Comment by siglesias
2 months ago
The argument doesn’t have to go that far. I think most people have the intuitive, ha, understanding that “understanding” is grounded in some kind of conscious certainty that words have meanings, associations, and even valences like pleasantness or unpleasantness. One of the cruxes of the Chinese Room is that this grounding has physical causes (as all biological phenomena do) rather than computational, purely abstract causes.
There has to be a special motivation to instead cast understanding as “competent use of a given word or concept,” (judged by whom btw?). The practical upshot here is that without this grounding, we keep seeing AI, even advanced AI make trivial mistakes and requires the human to give an account of value (good/bad, pleasant/unpleasant) because these programs obviously don’t have conscious feelings of goodness and badness. Nobody had to teach me that delicious things include Oreos and not cardboard.
> Nobody had to teach me that delicious things include Oreos and not cardboard.
Well, no, that came from billions of years of pre-training that just got mostly hardcoded into us, due to survival / evolutionary pressure. If anything, the fact that AI is as far as it is, after less than 100 years of development, is shocking. I recall my uncle trounce our C64 in chess, and go on to explain how machines don't have intuition, and the search space explodes combinatorically, which is why they will never beat a competent human.
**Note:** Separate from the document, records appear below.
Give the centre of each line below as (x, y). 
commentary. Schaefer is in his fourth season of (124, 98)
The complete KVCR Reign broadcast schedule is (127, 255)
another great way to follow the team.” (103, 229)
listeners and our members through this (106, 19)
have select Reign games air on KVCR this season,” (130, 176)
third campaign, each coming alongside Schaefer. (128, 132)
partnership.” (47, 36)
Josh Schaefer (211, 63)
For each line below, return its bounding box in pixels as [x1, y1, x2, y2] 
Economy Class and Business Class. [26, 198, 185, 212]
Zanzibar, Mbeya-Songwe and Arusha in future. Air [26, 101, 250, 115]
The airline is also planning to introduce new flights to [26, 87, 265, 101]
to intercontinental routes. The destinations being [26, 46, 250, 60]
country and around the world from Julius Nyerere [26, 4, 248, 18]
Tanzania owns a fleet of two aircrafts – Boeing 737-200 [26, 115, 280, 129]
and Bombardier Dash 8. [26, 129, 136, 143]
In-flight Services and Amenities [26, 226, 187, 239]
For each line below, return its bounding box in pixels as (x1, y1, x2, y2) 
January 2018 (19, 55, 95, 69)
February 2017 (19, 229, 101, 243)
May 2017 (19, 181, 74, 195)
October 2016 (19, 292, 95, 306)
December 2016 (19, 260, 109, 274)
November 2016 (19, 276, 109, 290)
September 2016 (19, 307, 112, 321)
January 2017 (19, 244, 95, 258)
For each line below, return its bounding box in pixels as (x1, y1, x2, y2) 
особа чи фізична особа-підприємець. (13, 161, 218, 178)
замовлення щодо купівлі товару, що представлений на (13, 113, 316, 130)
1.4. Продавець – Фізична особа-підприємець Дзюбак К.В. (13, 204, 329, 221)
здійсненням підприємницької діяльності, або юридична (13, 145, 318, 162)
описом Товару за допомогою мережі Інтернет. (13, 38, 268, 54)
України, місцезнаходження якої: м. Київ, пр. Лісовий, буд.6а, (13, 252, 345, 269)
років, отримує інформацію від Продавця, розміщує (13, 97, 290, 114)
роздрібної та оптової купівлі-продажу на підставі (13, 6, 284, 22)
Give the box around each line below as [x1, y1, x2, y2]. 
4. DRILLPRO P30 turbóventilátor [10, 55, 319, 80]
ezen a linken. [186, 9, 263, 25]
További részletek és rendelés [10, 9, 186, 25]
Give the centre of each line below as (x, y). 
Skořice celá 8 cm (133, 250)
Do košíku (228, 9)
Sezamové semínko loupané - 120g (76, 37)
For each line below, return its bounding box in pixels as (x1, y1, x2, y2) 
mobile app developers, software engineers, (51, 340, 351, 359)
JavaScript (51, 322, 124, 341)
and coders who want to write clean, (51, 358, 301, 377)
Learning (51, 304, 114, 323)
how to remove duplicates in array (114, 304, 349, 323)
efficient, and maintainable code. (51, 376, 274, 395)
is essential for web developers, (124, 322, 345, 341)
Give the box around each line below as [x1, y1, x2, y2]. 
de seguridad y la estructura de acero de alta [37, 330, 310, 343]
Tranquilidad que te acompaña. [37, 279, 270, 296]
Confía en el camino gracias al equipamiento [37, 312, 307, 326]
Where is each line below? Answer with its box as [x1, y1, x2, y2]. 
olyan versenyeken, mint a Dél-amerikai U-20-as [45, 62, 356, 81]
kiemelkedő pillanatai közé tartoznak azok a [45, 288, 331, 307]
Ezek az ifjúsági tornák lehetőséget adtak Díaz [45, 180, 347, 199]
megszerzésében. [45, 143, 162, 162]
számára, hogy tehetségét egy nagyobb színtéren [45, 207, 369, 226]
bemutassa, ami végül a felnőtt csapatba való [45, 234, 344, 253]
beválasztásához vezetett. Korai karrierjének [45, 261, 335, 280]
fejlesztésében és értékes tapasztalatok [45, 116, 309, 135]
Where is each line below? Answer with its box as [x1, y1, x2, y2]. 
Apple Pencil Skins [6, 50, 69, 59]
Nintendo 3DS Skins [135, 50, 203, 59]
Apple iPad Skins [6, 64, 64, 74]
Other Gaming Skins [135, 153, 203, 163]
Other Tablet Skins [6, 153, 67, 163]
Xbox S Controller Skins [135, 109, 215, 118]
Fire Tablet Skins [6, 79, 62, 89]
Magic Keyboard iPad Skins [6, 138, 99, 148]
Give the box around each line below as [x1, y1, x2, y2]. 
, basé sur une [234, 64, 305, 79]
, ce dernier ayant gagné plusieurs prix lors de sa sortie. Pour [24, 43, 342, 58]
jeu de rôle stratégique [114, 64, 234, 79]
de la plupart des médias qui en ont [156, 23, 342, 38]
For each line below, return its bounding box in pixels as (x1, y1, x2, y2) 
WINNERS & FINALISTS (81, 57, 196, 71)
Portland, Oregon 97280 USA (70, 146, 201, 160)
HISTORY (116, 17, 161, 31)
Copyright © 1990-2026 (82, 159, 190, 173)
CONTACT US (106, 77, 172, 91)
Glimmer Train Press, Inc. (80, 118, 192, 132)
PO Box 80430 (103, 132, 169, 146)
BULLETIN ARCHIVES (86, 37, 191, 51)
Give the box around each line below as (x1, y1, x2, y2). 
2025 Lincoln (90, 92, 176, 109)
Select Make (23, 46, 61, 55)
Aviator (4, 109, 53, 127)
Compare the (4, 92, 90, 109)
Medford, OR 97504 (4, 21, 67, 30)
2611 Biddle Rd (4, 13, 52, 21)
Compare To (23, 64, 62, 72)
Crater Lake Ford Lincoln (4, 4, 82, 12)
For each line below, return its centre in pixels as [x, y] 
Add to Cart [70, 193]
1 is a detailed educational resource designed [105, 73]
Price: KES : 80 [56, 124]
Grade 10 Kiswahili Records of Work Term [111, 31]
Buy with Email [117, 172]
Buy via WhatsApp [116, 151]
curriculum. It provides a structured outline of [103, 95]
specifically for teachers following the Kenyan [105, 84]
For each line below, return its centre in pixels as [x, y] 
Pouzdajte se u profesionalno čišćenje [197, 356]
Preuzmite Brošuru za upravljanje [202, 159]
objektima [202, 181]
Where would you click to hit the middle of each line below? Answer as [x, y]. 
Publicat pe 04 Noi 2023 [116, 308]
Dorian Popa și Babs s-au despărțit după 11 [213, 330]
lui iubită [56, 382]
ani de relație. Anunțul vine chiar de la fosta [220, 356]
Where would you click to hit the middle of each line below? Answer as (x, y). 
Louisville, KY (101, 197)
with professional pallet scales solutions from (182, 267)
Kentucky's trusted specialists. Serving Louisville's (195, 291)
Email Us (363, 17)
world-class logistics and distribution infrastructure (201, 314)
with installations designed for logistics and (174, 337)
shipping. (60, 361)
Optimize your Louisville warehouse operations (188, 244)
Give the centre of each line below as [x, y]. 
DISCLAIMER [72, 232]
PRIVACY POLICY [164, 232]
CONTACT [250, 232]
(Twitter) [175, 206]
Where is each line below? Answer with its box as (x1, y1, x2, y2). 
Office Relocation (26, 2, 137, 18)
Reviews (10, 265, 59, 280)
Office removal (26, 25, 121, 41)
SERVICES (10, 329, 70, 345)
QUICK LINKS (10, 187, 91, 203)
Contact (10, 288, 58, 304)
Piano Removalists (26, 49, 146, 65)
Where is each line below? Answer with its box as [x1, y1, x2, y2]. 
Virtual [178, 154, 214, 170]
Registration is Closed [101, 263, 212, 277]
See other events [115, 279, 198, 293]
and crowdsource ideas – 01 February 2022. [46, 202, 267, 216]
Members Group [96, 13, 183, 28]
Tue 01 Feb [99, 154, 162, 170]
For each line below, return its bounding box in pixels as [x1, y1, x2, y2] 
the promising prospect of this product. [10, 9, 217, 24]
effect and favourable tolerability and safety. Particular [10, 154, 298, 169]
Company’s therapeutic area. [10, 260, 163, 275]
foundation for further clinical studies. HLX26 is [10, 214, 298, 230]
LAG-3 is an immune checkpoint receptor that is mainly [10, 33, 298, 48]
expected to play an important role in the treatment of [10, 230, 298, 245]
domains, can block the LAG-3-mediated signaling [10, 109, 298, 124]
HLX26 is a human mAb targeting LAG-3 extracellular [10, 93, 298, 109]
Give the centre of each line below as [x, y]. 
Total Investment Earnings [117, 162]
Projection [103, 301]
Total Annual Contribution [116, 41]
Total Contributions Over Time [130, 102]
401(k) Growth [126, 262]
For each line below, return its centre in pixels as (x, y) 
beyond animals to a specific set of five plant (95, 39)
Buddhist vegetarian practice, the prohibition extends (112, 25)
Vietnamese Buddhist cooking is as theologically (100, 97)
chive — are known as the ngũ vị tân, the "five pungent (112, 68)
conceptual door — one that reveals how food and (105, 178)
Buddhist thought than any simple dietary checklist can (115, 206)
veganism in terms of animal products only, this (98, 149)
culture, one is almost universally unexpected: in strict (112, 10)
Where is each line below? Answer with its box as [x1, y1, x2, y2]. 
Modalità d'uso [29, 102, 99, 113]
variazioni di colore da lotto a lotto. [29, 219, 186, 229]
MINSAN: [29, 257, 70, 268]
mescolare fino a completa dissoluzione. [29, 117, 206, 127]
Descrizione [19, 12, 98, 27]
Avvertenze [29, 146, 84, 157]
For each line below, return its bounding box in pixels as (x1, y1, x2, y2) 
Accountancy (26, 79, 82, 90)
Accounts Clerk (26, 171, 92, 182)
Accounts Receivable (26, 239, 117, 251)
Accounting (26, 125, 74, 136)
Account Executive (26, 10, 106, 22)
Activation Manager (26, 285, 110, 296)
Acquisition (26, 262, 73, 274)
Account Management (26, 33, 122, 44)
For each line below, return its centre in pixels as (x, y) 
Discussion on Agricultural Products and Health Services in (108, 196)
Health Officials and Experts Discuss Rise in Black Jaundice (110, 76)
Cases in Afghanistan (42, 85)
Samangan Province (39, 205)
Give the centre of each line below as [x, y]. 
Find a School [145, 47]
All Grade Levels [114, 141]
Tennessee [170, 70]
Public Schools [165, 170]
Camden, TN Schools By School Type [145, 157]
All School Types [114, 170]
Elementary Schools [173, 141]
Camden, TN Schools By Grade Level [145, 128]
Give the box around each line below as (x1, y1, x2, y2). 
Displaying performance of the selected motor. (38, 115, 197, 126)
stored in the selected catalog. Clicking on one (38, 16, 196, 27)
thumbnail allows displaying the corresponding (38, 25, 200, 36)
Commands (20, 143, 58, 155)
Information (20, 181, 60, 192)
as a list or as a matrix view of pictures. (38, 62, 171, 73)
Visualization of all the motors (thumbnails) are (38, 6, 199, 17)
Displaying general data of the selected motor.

This was ~10 years before Deep Blue. Oh, sure, that's just a party trick. 10 years ago, we didn't have GPT-style language understanding, or image generation (at least, not widely available nor of middling quality). I wonder what we will have in 10, 20, 100 years - whatever it is, I am fairly confident that architectural improvements will lead to large capability improvements eventually, and that current behavior and limitations are just that, current. So, the argument is that somehow, intuitively they can't ever be truly intelligent or conscious because it's somehow intuitively obvious? I disagree with this argument; I don't think we have any real, scientific idea of what consciousness really is, nor do we have any way to differentiate "real" from "fake".
On the other end of the spectrum, I have seen humans with dementia not able to make sense of the world any more. Are they conscious? What about a dog, rabbit, cricket, bacterium? I am pretty sure at their own level, they certainly feel like they are alive and conscious. I don't have any real answers, but it certainly seems to be a spectrum, and holding on to some magical or esoteric differentiator, like emotions or feelings, seems like wishful thinking to me.
Your vocabulary presupposes the categories you’re asserting are equivalent. The process of evolution and AI training are vastly different. One confers a survival advantage and is suffused with values that are essential to humans, such as morality, the primacy of vision, taste and smell, etc. AI training is an attempt to transfer functions that allow for human survival and flourishing to objects that are not human. AI training, and especially the Turing Test featured in the Chinese room is about mimicking humans and human evolution is about survival and forms the basis of our aesthetic and moral judgments. One is simply a simulation of the other. Consciousness might not matter to what you concern yourself with as somebody amazed with AI (I am as well), but surely you believe that there is a moral difference between harming a human and harming an LLM, even verbally. What do you think accounts for that, if not consciousness?
> but surely you believe that there is a moral difference between harming a human and harming an LLM, even verbally.
I'm becoming less sure of this over time. As AI becomes more capable, it might start being more comparable to smaller mammals or birds, and then larger ones. It's not a boolean function, but rather a sliding scale.
Despite starting out from very skeptical roots, over time Ethology has found empirical evidence for some form of intelligence in more and more different species.
I do think that this should also inform our ethics somewhat.